**THE TASK:** Your reply should hold every record exactly as given, with no pictures in it.

**EXERCISE DATA:**

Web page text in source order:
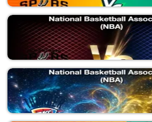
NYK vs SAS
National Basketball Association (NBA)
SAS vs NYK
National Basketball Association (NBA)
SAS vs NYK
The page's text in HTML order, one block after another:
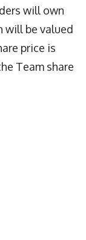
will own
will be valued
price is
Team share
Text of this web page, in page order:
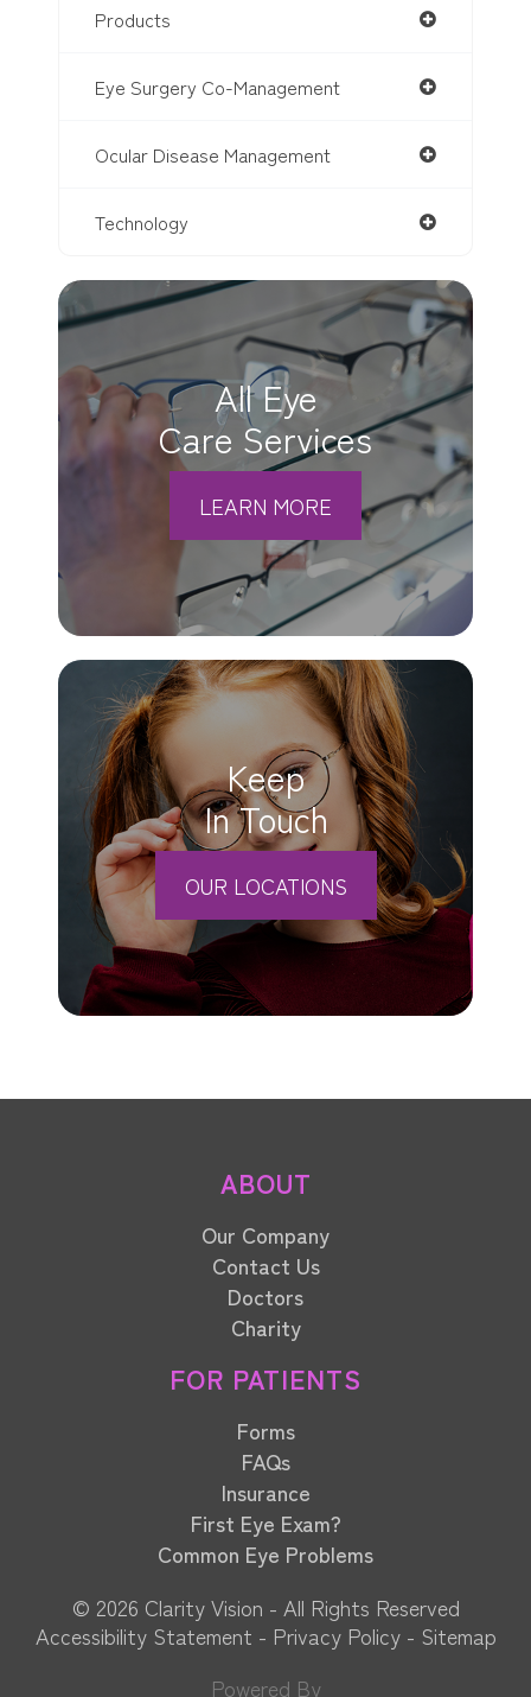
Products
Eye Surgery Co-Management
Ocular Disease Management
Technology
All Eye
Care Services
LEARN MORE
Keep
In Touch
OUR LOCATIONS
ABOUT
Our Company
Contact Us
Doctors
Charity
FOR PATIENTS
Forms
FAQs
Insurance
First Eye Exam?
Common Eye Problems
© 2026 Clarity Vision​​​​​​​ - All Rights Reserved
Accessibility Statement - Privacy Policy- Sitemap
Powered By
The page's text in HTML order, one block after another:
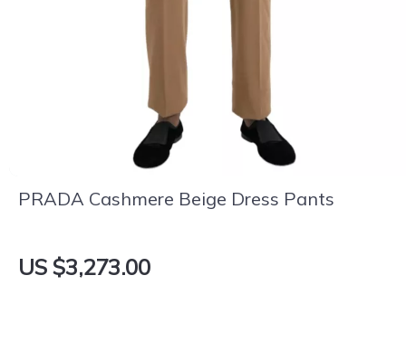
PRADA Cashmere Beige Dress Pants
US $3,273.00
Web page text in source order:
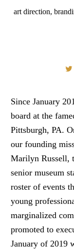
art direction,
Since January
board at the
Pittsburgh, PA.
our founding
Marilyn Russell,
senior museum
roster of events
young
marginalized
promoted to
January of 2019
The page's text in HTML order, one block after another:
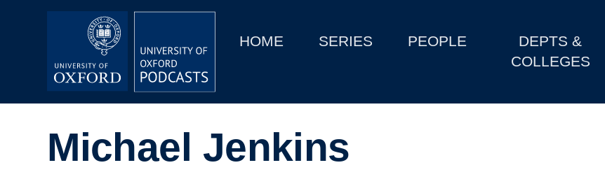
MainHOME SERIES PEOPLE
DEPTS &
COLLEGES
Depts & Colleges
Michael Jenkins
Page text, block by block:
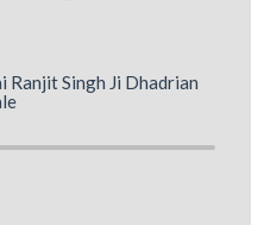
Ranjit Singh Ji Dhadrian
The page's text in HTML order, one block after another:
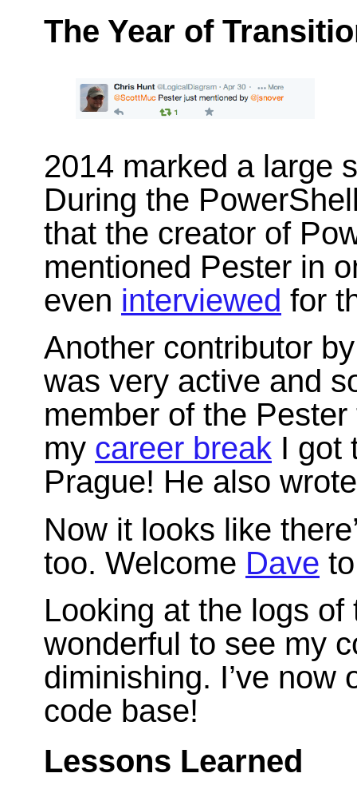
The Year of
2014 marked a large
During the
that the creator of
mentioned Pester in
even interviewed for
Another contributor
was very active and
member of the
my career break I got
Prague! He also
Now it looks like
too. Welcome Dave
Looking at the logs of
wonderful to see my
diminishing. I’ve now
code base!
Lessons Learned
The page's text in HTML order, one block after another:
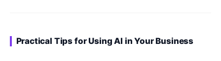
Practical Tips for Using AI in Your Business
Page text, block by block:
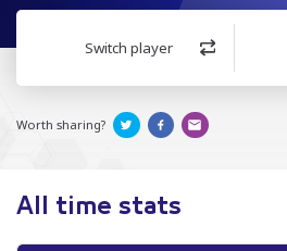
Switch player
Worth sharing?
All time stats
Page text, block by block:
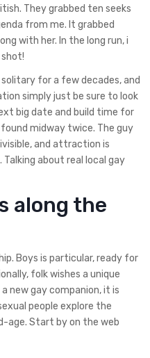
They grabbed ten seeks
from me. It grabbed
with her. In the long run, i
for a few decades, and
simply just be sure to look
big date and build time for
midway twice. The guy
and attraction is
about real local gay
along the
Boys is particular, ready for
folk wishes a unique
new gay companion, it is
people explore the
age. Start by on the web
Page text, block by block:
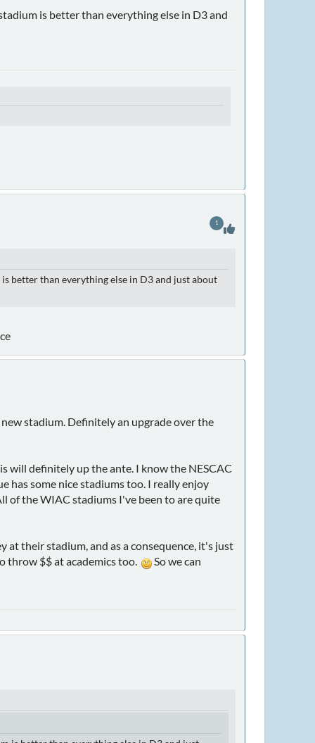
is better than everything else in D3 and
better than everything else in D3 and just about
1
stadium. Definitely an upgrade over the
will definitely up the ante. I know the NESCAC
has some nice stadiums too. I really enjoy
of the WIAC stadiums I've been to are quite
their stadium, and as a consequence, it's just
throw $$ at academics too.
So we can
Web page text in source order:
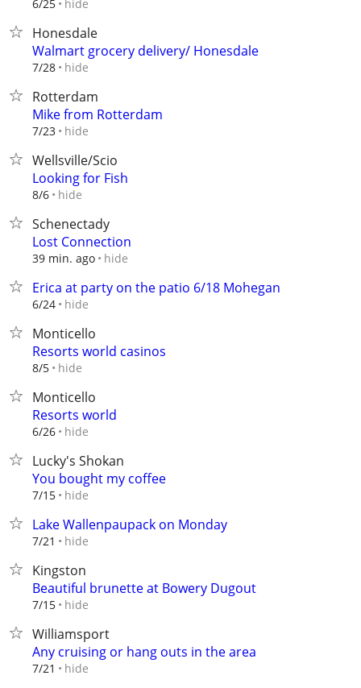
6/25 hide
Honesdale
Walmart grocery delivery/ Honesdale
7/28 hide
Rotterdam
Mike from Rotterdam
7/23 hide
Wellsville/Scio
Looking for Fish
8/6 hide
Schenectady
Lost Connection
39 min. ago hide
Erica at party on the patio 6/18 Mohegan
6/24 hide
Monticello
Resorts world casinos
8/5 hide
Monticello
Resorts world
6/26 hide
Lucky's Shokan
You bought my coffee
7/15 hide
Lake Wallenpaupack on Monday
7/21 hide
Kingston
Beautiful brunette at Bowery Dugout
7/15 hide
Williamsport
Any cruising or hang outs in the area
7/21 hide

**TASK RESPONSE:**
Web page text in source order:
NYK vs SAS
National Basketball Association (NBA)
SAS vs NYK
National Basketball Association (NBA)
SAS vs NYK
The page's text in HTML order, one block after another:
will own
will be valued
price is
Team share
Text of this web page, in page order:
Products
Eye Surgery Co-Management
Ocular Disease Management
Technology
All Eye
Care Services
LEARN MORE
Keep
In Touch
OUR LOCATIONS
ABOUT
Our Company
Contact Us
Doctors
Charity
FOR PATIENTS
Forms
FAQs
Insurance
First Eye Exam?
Common Eye Problems
© 2026 Clarity Vision​​​​​​​ - All Rights Reserved
Accessibility Statement - Privacy Policy- Sitemap
Powered By
The page's text in HTML order, one block after another:
PRADA Cashmere Beige Dress Pants
US $3,273.00
Web page text in source order:
art direction,
Since January
board at the
Pittsburgh, PA.
our founding
Marilyn Russell,
senior museum
roster of events
young
marginalized
promoted to
January of 2019
The page's text in HTML order, one block after another:
MainHOME SERIES PEOPLE
DEPTS &
COLLEGES
Depts & Colleges
Michael Jenkins
Page text, block by block:
Ranjit Singh Ji Dhadrian
The page's text in HTML order, one block after another:
The Year of
2014 marked a large
During the
that the creator of
mentioned Pester in
even interviewed for
Another contributor
was very active and
member of the
my career break I got
Prague! He also
Now it looks like
too. Welcome Dave
Looking at the logs of
wonderful to see my
diminishing. I’ve now
code base!
Lessons Learned
The page's text in HTML order, one block after another:
Practical Tips for Using AI in Your Business
Page text, block by block:
Switch player
Worth sharing?
All time stats
Page text, block by block:
They grabbed ten seeks
from me. It grabbed
with her. In the long run, i
for a few decades, and
simply just be sure to look
big date and build time for
midway twice. The guy
and attraction is
about real local gay
along the
Boys is particular, ready for
folk wishes a unique
new gay companion, it is
people explore the
age. Start by on the web
Page text, block by block:
is better than everything else in D3 and
better than everything else in D3 and just about
1
stadium. Definitely an upgrade over the
will definitely up the ante. I know the NESCAC
has some nice stadiums too. I really enjoy
of the WIAC stadiums I've been to are quite
their stadium, and as a consequence, it's just
throw $$ at academics too.
So we can
Web page text in source order:
6/25 hide
Honesdale
Walmart grocery delivery/ Honesdale
7/28 hide
Rotterdam
Mike from Rotterdam
7/23 hide
Wellsville/Scio
Looking for Fish
8/6 hide
Schenectady
Lost Connection
39 min. ago hide
Erica at party on the patio 6/18 Mohegan
6/24 hide
Monticello
Resorts world casinos
8/5 hide
Monticello
Resorts world
6/26 hide
Lucky's Shokan
You bought my coffee
7/15 hide
Lake Wallenpaupack on Monday
7/21 hide
Kingston
Beautiful brunette at Bowery Dugout
7/15 hide
Williamsport
Any cruising or hang outs in the area
7/21 hide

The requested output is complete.